Entries shown Start Marker

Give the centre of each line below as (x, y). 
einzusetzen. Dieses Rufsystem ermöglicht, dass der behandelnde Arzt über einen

Entries shown End Marker
Entries shown Start Marker

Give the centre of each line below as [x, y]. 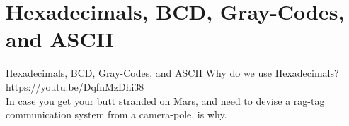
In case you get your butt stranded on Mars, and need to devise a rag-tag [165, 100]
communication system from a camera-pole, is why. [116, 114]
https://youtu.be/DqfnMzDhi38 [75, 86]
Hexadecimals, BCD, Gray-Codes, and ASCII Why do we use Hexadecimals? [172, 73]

Entries shown End Marker

Exercise directions
Beginning with the line that has "https://youtu.be/DqfnMzDhi38 [75, 86]" and ending with the line that has "Hexadecimals, BCD, Gray-Codes, and", set down the lines above exactly and include no others.

Your response
https://youtu.be/DqfnMzDhi38 [75, 86]
Hexadecimals, BCD, Gray-Codes, and ASCII Why do we use Hexadecimals? [172, 73]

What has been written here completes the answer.